Poys nossas madres uam a San Simon

de Ual de Prados candeas queymar,

nos, as meninhas, punhemos d’andar

con nossas madres, e elas enton

queymen candeas por nos e por sy,

e nos, meninhas, baylaremos hy.

O Caminho de Santiago – por ser longo e perigoso – era na Idade Média sobretudo percorrido por homens. Recuso-me contudo a acreditar que entre os peregrinos não houvesse mulheres; algumas haveria que, quando encontravam romarias, nelas deviam participar. Queimavam “candeas”, iam à missa e à procissão, aproveitavam para comprar pão, vinho, queijo, enchidos, fruta seca ou fresca, descobriam outros trajos, outros costumes, outras linguagens… E as mais “meninhas” talvez também dançassem.

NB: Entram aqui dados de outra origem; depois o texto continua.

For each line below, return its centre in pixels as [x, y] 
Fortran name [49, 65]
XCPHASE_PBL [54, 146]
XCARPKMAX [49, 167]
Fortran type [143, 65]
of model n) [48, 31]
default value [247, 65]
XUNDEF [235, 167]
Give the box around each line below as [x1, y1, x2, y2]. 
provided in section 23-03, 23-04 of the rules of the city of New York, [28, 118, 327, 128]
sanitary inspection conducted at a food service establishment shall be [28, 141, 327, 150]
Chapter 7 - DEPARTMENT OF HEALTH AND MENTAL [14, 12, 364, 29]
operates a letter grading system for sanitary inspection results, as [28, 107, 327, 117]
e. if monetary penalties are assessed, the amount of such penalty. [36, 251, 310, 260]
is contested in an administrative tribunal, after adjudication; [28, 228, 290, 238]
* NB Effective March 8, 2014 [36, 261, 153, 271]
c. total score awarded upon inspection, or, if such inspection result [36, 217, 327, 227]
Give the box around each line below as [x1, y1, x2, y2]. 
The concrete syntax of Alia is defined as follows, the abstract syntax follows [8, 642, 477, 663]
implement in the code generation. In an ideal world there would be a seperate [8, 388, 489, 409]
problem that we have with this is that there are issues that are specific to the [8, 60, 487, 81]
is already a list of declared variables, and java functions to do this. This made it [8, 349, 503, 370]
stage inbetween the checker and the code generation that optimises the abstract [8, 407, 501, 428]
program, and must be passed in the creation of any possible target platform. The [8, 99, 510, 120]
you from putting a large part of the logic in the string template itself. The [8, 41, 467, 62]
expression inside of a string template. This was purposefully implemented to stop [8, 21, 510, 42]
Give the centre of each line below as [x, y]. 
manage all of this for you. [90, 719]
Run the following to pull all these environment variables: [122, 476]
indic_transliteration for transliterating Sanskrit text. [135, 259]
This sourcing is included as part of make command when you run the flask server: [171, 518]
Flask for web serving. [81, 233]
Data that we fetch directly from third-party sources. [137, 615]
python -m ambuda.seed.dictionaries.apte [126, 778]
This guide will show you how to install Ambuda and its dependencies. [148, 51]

Entretanto muita gente passou a viver virtualmente, vê tudo em ecrãs, faz tudo em ecrãs, encontra no Facebook as suas centenas de “amigos” e, quando sai de casa, vai aos hipermercados e centros comerciais; por outro lado a Igreja deixou de poder de controlar os modos de vida. Uma consequência disto tudo foi as romarias – um tempo social, lúdico, religioso, comercial – perderem a força de atração que durante séculos tinham mantido. No entanto em 2010, na etapa de Barcelos a Ponte de Lima, vi no chão as flores – não pisadas – de uma procissão: a romaria fora na véspera. E no ano passado percorri a etapa do Porto a Vilarinho no dia de Páscoa; a partir de Moreira da Maia, os párocos andavam a benzer as casas, por consequência os habitantes também haviam espalhado flores pelo chão. Os alemães com quem eu passara a noite em Vilarinho na companhia do americano, perguntaram-me o que significavam aquelas giestas e camélias e orquídeas no limiar dos portões. Era não só a ressurreição de Cristo mas também da flora… Uma festa da primavera.